◆ YOUR GOAL: Retype the records word for word. Skip every image.

◆ INPUT DATA:
>>>>>

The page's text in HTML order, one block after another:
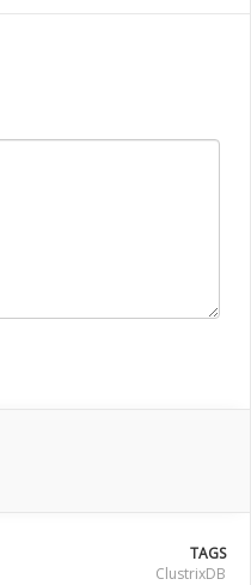
TAGS
ClustrixDB
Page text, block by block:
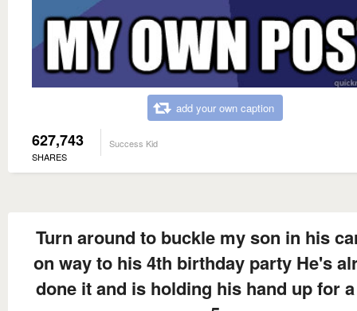
add your own caption
627,743
SHARES
Success Kid
Turn around to buckle my son in his
on way to his 4th birthday party He's
done it and is holding his hand up for
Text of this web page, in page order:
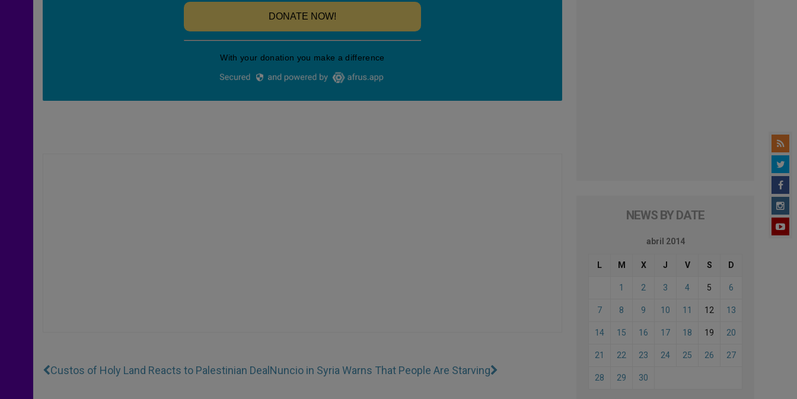
Custos of Holy Land Reacts to Palestinian Deal Nuncio in Syria Warns That People Are Starving
NEWS BY DATE
abril 2014
L M X J V S D
1 2 3 4 5 6
7 8 9 10 11 12 13
14 15 16 17 18 19 20
21 22 23 24 25 26 27
28 29 30
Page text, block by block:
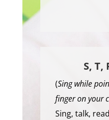
S, T,
(Sing while
finger on your
Sing, talk,
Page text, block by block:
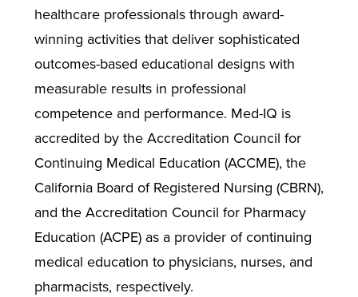
healthcare professionals through award-
winning activities that deliver sophisticated
outcomes-based educational designs with
measurable results in professional
competence and performance. Med-IQ is
accredited by the Accreditation Council for
Continuing Medical Education (ACCME), the
California Board of Registered Nursing (CBRN),
and the Accreditation Council for Pharmacy
Education (ACPE) as a provider of continuing
medical education to physicians, nurses, and
pharmacists, respectively.
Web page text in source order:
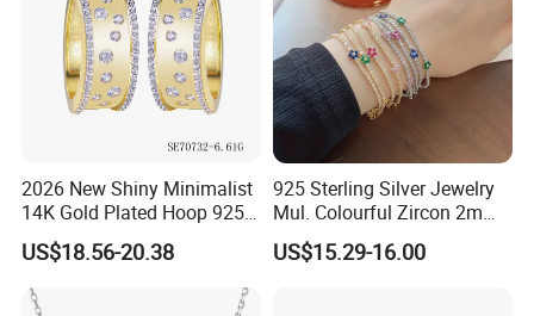
2026 New Shiny Minimalist
14K Gold Plated Hoop 925
Sterling Silver Earring
US$18.56-20.38
925 Sterling Silver Jewelry
Mul. Colourful Zircon 2mm
Adjustable Tennis Chain
Bracele
US$15.29-16.00
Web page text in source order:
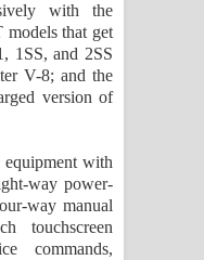
with the
that get
1SS, and 2SS
V-8; and the
version of
with
way power-
way manual
touchscreen
commands,
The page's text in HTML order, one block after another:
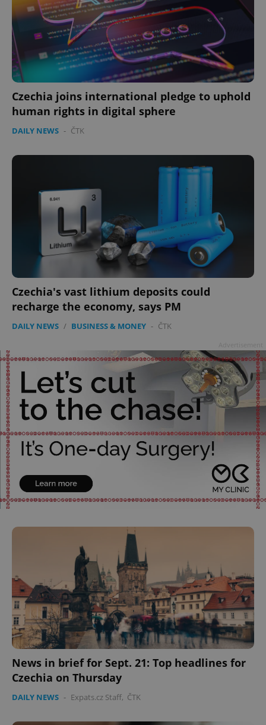
Czechia joins international pledge to uphold
human rights in digital sphere
DAILY NEWS - ČTK
Czechia's vast lithium deposits could
recharge the economy, says PM
DAILY NEWS / BUSINESS & MONEY - ČTK
News in brief for Sept. 21: Top headlines for
Czechia on Thursday
DAILY NEWS - Expats.cz Staff, ČTK
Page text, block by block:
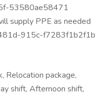
53580ae58471
supply PPE as needed
915c-f7283f1b2f1b
Relocation package,
shift, Afternoon shift,
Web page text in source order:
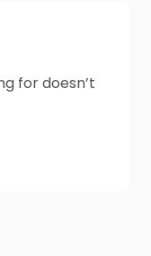
for doesn’t
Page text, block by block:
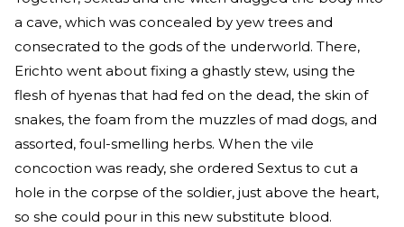
a cave, which was concealed by yew trees and
consecrated to the gods of the underworld. There,
Erichto went about fixing a ghastly stew, using the
flesh of hyenas that had fed on the dead, the skin of
snakes, the foam from the muzzles of mad dogs, and
assorted, foul-smelling herbs. When the vile
concoction was ready, she ordered Sextus to cut a
hole in the corpse of the soldier, just above the heart,
so she could pour in this new substitute blood.
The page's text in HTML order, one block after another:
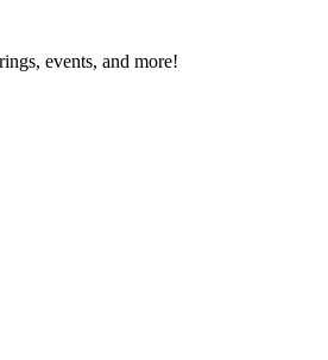
events, and more!

<<<<<

◆ RESPONSE TO THE TASK:
The page's text in HTML order, one block after another:
TAGS
ClustrixDB
Page text, block by block:
add your own caption
627,743
SHARES
Success Kid
Turn around to buckle my son in his
on way to his 4th birthday party He's
done it and is holding his hand up for
Text of this web page, in page order:
Custos of Holy Land Reacts to Palestinian Deal Nuncio in Syria Warns That People Are Starving
NEWS BY DATE
abril 2014
L M X J V S D
1 2 3 4 5 6
7 8 9 10 11 12 13
14 15 16 17 18 19 20
21 22 23 24 25 26 27
28 29 30
Page text, block by block:
S, T,
(Sing while
finger on your
Sing, talk,
Page text, block by block:
healthcare professionals through award-
winning activities that deliver sophisticated
outcomes-based educational designs with
measurable results in professional
competence and performance. Med-IQ is
accredited by the Accreditation Council for
Continuing Medical Education (ACCME), the
California Board of Registered Nursing (CBRN),
and the Accreditation Council for Pharmacy
Education (ACPE) as a provider of continuing
medical education to physicians, nurses, and
pharmacists, respectively.
Web page text in source order:
2026 New Shiny Minimalist
14K Gold Plated Hoop 925
Sterling Silver Earring
US$18.56-20.38
925 Sterling Silver Jewelry
Mul. Colourful Zircon 2mm
Adjustable Tennis Chain
Bracele
US$15.29-16.00
Web page text in source order:
with the
that get
1SS, and 2SS
V-8; and the
version of
with
way power-
way manual
touchscreen
commands,
The page's text in HTML order, one block after another:
Czechia joins international pledge to uphold
human rights in digital sphere
DAILY NEWS - ČTK
Czechia's vast lithium deposits could
recharge the economy, says PM
DAILY NEWS / BUSINESS & MONEY - ČTK
News in brief for Sept. 21: Top headlines for
Czechia on Thursday
DAILY NEWS - Expats.cz Staff, ČTK
Page text, block by block:
53580ae58471
supply PPE as needed
915c-f7283f1b2f1b
Relocation package,
shift, Afternoon shift,
Web page text in source order:
for doesn’t
Page text, block by block:
a cave, which was concealed by yew trees and
consecrated to the gods of the underworld. There,
Erichto went about fixing a ghastly stew, using the
flesh of hyenas that had fed on the dead, the skin of
snakes, the foam from the muzzles of mad dogs, and
assorted, foul-smelling herbs. When the vile
concoction was ready, she ordered Sextus to cut a
hole in the corpse of the soldier, just above the heart,
so she could pour in this new substitute blood.
The page's text in HTML order, one block after another:
events, and more!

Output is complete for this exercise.